Kaufman’s note on יאש is to the point; if the opportunity arises for a second edition, I shall incorporate it.

Kaufman says “ ‘chastisement’ [יסור] elsewhere is always a plural form.” Always? Not in Tg. Jeremiah 30:14 יִסּוּר אַכְזְרָאִין, “chastisement of cruel men.” If Mishnaic Hebrew is relevant, then we also have אין ייסור גדול מזה (b. Sanh. 45a).

For נגד I and II, he says baldly, “This is a single root.”  I would like to see some justification for this, since prima facie there is no semantic connection between “pull, lengthen” and “scourge.”

For נחיר, Kaufman says the lemma should be plural or dual.
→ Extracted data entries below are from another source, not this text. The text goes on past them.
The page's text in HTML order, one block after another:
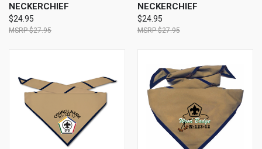
NECKERCHIEF
$24.95
$27.95
NECKERCHIEF
$24.95
$27.95
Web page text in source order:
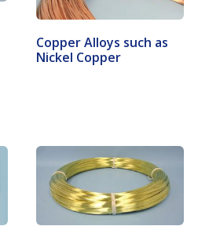
Copper Alloys such as
Nickel Copper
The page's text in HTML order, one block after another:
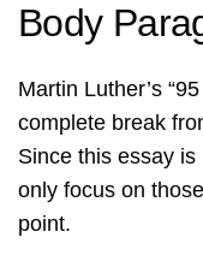
Body
Martin Luther’s
complete break
Since this essay is
only focus on
point.
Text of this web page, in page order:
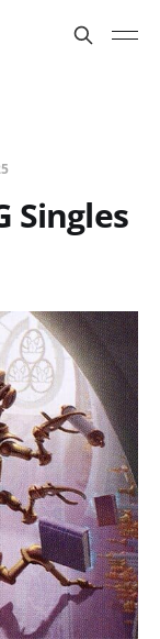
Singles
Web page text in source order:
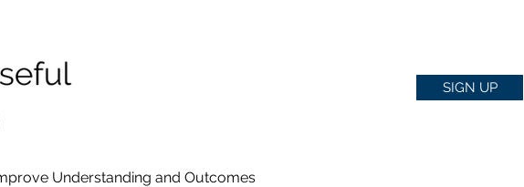
SIGN UP
Understanding and Outcomes
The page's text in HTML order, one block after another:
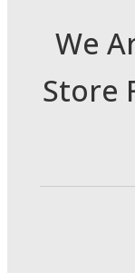
We
Store
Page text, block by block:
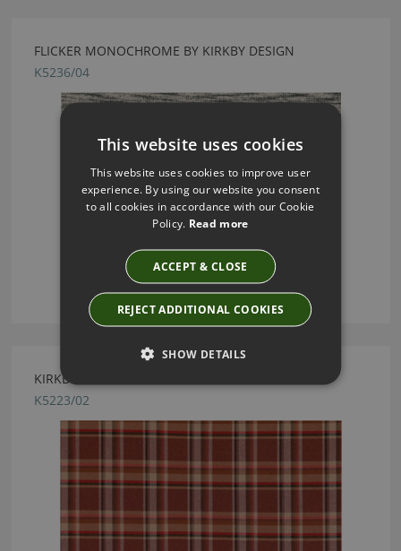
FLICKER MONOCHROME BY KIRKBY DESIGN
K5236/04
KIRKBY DESIGN GAMMA RUST FABRIC
K5223/02
This website uses cookies
This website uses cookies to improve user
experience. By using our website you consent
to all cookies in accordance with our Cookie
Policy. Read more
ACCEPT & CLOSE
REJECT ADDITIONAL COOKIES
SHOW DETAILS
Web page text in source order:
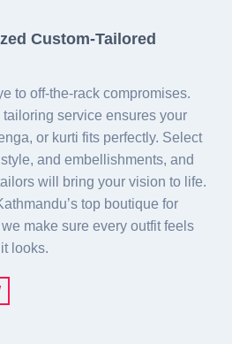
Custom-Tailored
to off-the-rack compromises.
tailoring service ensures your
or kurti fits perfectly. Select
and embellishments, and
will bring your vision to life.
top boutique for
make sure every outfit feels
looks.
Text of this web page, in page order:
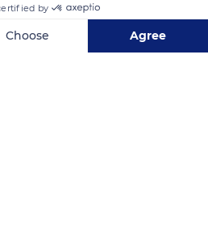
Then, as the cutting has
frosted, it must be polished
by
Choose Agree
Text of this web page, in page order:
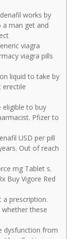
works by
man get and
viagra
viagra pills
liquid to take by
erectile
eligible to buy
Pfizer to
USD per pill
Out of reach
mg Tablet s.
Buy Vigore Red
a prescription.
these
dysfunction from
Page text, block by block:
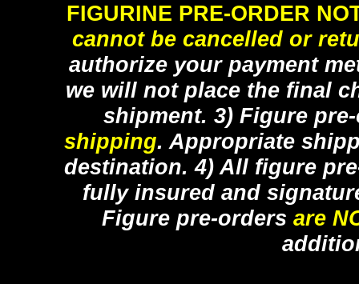
FIGURINE PRE-ORDER
cannot be cancelled or
authorize your payment
we will not place the final
shipment. 3) Figure
shipping. Appropriate
destination. 4) All figure
fully insured and
Figure pre-orders are
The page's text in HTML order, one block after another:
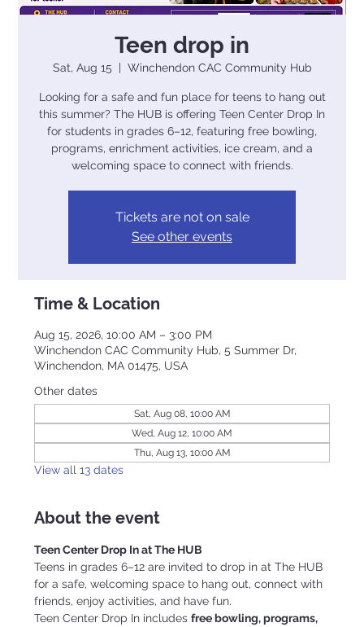
Teen drop in
Sat, Aug 15
  |
Winchendon CAC Community Hub
Looking for a safe and fun place for teens to hang out
this summer? The HUB is offering Teen Center Drop In
for students in grades 6–12, featuring free bowling,
programs, enrichment activities, ice cream, and a
welcoming space to connect with friends.
Tickets are not on sale
See other events
Time & Location
Aug 15, 2026, 10:00 AM – 3:00 PM
Winchendon CAC Community Hub, 5 Summer Dr,
Winchendon, MA 01475, USA
Other dates
Sat, Aug 08, 10:00 AM
Wed, Aug 12, 10:00 AM
Thu, Aug 13, 10:00 AM
View all 13 dates
About the event
Teen Center Drop In at The HUB
Teens in grades 6–12 are invited to drop in at The HUB
for a safe, welcoming space to hang out, connect with
friends, enjoy activities, and have fun.
Teen Center Drop In includes free bowling, programs,
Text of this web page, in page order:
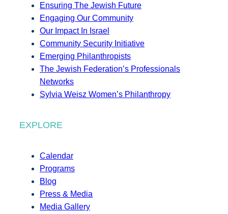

In response, I can do no better than to cite CAL s.v. nḥyr: “normally in the pl. (originally: dual!), but with some major exceptions, especially in poetry.” In general, words for body-parts (such as יד or רגל) are not given dual forms in dictionary headwords, although in use they may be predominantly dual or plural. (This is also relevant for Kaufman’s remark on חלץ.)

For סגר, Kaufman says “it only acquires the connotation ‘to hand over’ when used with ביד.” And that is how it is used in the cited passage (1QGenAp 22:17)! Kaufman’s remark is inexplicable.

For the preposition על, Kaufman claims that English “over” can be used as a translation equivalent in “virtually” every case.  Really? For עלת על בתאנוש, for instance, what is better, “I came to Bitenosh” or “I came over Bitenosh” (1QGenAp 2:3)? This is a silly suggestion.

Kaufman makes the following remark: “קץ n. m. time; end: The examples of ‘end’ (קצוי) are from קצה not from קץ.” In DQA the forms קצוי are in fact booked under קצה, so Kaufman’s “correction” is to an entry that does not exist.

*Edited later to remove personal expressions of pique, which I regret.